La zia, in particolare, mi si era rivelata, nei mesi trascorsi a casa sua, una gran zoccola, mi aveva fatto scopare per la prima volta (esaudendo uno dei desideri più impellenti della mia adolescenza da segaiolo) e mi aveva fatto anche sverginare la figlia, mia cugina Luisella, le cui forme piene ero stato il primo uomo a saggiare. Anche lo zio Alberto aveva partecipato ai nostri incontri intimi, in fatto di sesso in quella famiglia non esistevano taboo, e dopo il mio cazzo la procace figlioletta aveva pure dovuto sorbirsi il grosso tarello del papà, con sua grande soddisfazione.
L’estate era stata un continuo passaggio da una scopata all’altra, con zia Lucy (che rimaneva sempre al primo posto fra le mie voglie) e con Luisella, e lo zio Alberto che non di rado si univa a noi per una scatenata orgia di famiglia.
Salutai con rammarico i parenti alla fine delle vacanze, e ripartii verso casa dopo aver promesso di passare a trovarli quanto prima.
L’occasione non si ripresentò, purtroppo, prima delle vacanze di pasqua. Quei mesi trascorsero con sessioni di masturbazione solitaria, pensando alle amanti di famiglia dalle quali ero impossibilitato a recarmi di frequente.
Le vacanze pasquali giunsero quanto mai opportune, e non mi parve vero di poter aderire all’invito di mia madre, che mi sollecitava a trascorrere una settimana presso gli zii, visto che le vacanze estive secondo lei mi avevano fatto un gran bene, e non avevo mai avuto voti così buoni a scuola come quell’anno.
“Non so, dev’essere l’aria che ti ha fatto bene, Nicola, ma quest’anno sei proprio bravino, gli insegnanti dicono che sei sempre attento e studi di buona voglia…per me fatti una settimana da Lucy, a pasqua, e poi gli esami di maturità non potranno che andarti bene…”
Sì, …l’aria che mi aveva fatto bene. Sapevo io cos’era che mi aveva fatto bene… comunque accettai subito la proposta della mamma, e qualche settimana dopo mi ritrovai sul treno, diretto al paese degli zii, e con la mente persa a fantasticare sulle tette di zia Lucy.

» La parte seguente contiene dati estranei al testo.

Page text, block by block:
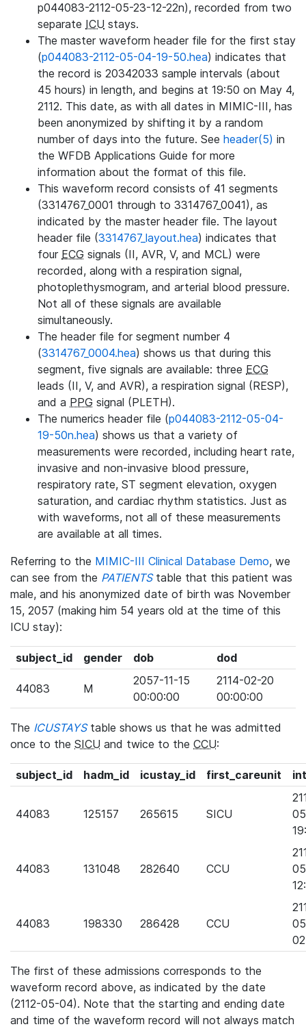
p044083-2112-05-23-12-22n), recorded from two
separate ICU stays.
The master waveform header file for the first stay
(p044083-2112-05-04-19-50.hea) indicates that
the record is 20342033 sample intervals (about
45 hours) in length, and begins at 19:50 on May 4,
2112. This date, as with all dates in MIMIC-III, has
been anonymized by shifting it by a random
number of days into the future. See header(5) in
the WFDB Applications Guide for more
information about the format of this file.
This waveform record consists of 41 segments
(3314767_0001 through to 3314767_0041), as
indicated by the master header file. The layout
header file (3314767_layout.hea) indicates that
four ECG signals (II, AVR, V, and MCL) were
recorded, along with a respiration signal,
photoplethysmogram, and arterial blood pressure.
Not all of these signals are available
simultaneously.
The header file for segment number 4
(3314767_0004.hea) shows us that during this
segment, five signals are available: three ECG
leads (II, V, and AVR), a respiration signal (RESP),
and a PPG signal (PLETH).
The numerics header file (p044083-2112-05-04-
19-50n.hea) shows us that a variety of
measurements were recorded, including heart rate,
invasive and non-invasive blood pressure,
respiratory rate, ST segment elevation, oxygen
saturation, and cardiac rhythm statistics. Just as
with waveforms, not all of these measurements
are available at all times.
Referring to the MIMIC-III Clinical Database Demo, we
can see from the PATIENTStable that this patient was
male, and his anonymized date of birth was November
15, 2057 (making him 54 years old at the time of this
ICU stay):
subject_id gender dob dod
44083 M
2057-11-15
00:00:00
2114-02-20
00:00:00
The ICUSTAYStable shows us that he was admitted
once to the SICU and twice to the CCU:
subject_id hadm_id icustay_id first_careunit
44083 125157 265615 SICU
44083 131048 282640 CCU
44083 198330 286428 CCU
The first of these admissions corresponds to the
waveform record above, as indicated by the date
(2112-05-04). Note that the starting and ending date
and time of the waveform record will not always match
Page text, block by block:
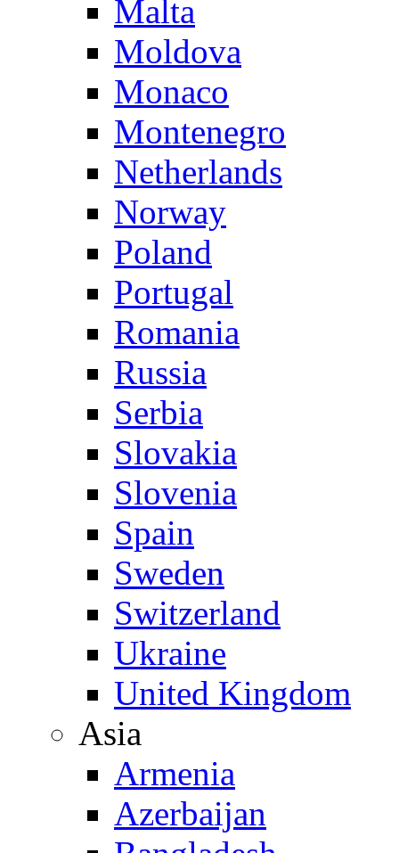
Malta
Moldova
Monaco
Montenegro
Netherlands
Norway
Poland
Portugal
Romania
Russia
Serbia
Slovakia
Slovenia
Spain
Sweden
Switzerland
Ukraine
United Kingdom
Asia
Armenia
Azerbaijan
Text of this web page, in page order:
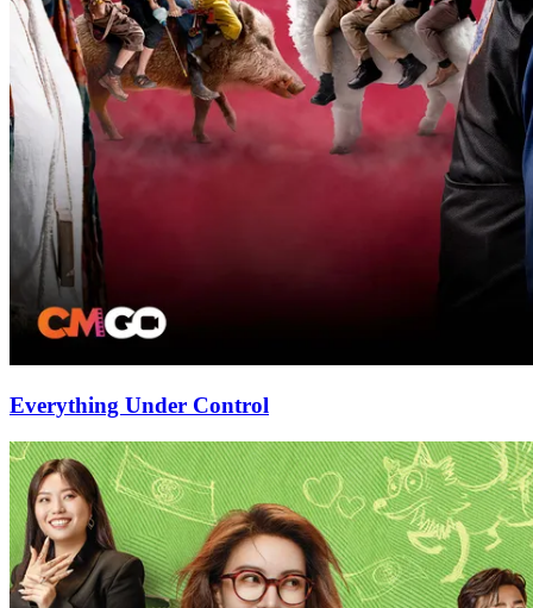
Everything Under Control
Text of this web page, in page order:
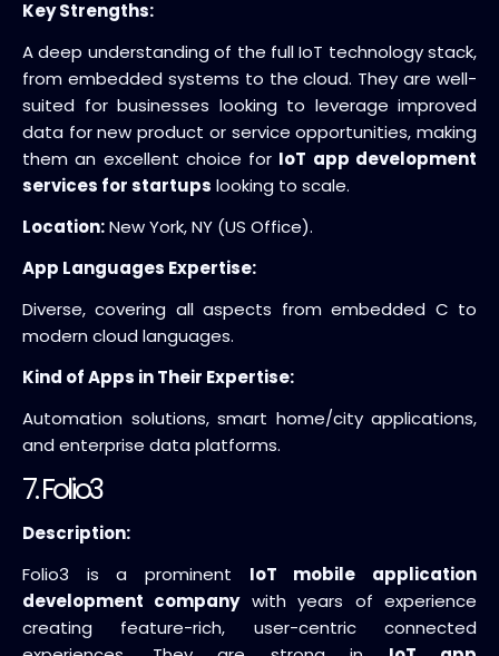
Key Strengths:
A deep understanding of the full IoT technology stack,
from embedded systems to the cloud. They are well-
suited for businesses looking to leverage improved
data for new product or service opportunities, making
them an excellent choice for IoT app development
services for startups looking to scale.
Location:New York, NY (US Office).
App Languages Expertise:
Diverse, covering all aspects from embedded C to
modern cloud languages.
Kind of Apps in Their Expertise:
Automation solutions, smart home/city applications,
and enterprise data platforms.
7. Folio3
Description:
Folio3 is a prominent IoT mobile application
development companywith years of experience
creating feature-rich, user-centric connected
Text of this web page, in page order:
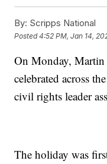
By: Scripps National
Posted4:52 PM, Jan 14,
On Monday,
celebrated across
civil rights leader
The holiday was
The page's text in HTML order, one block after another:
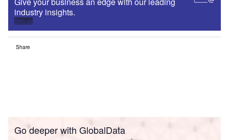
industry insights.
Sign up
Share
Go deeper with GlobalData
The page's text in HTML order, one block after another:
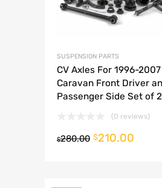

Zia Lucy che trovai, come la volta precedente ad attendermi sulla banchina, alla stazione dei treni. Mi salutò con un bacio, che non fu casto come quello dell’estate prima, ma fu un vero lingua-in-bocca lungo un minuto, mentre un anziano signore ci guardava con tanto d’occhi, stupendosi forse della differenza d’età (io 19 anni, zia Lucy sulla quarantina), e borbottando qualche parola non certo gentile quando zia Lucy passando davanti a lui sorrise languida strizzandogli l’occhio, mentre con la mano apertamente in vista mi palpava il sedere senza alcun ritegno.

Salii sulla sua auto, che era sempre l’A112 rossa dell’anno prima. La zia indossava una camicetta bianca di cotone, abbastanza leggera visto che lasciava trasparire il reggiseno scuro, che sosteneva con fatica le sue splendide poppe. Una corta gonna, abbondantemente sopra il ginocchio, fasciava le sue splendide cosce, in carne ma ben modellate, e ai piedi portava un paio di sandali argentati con un tacco leggero, che una volta la splendida zietta si era lasciati addosso mentre facevamo l’amore.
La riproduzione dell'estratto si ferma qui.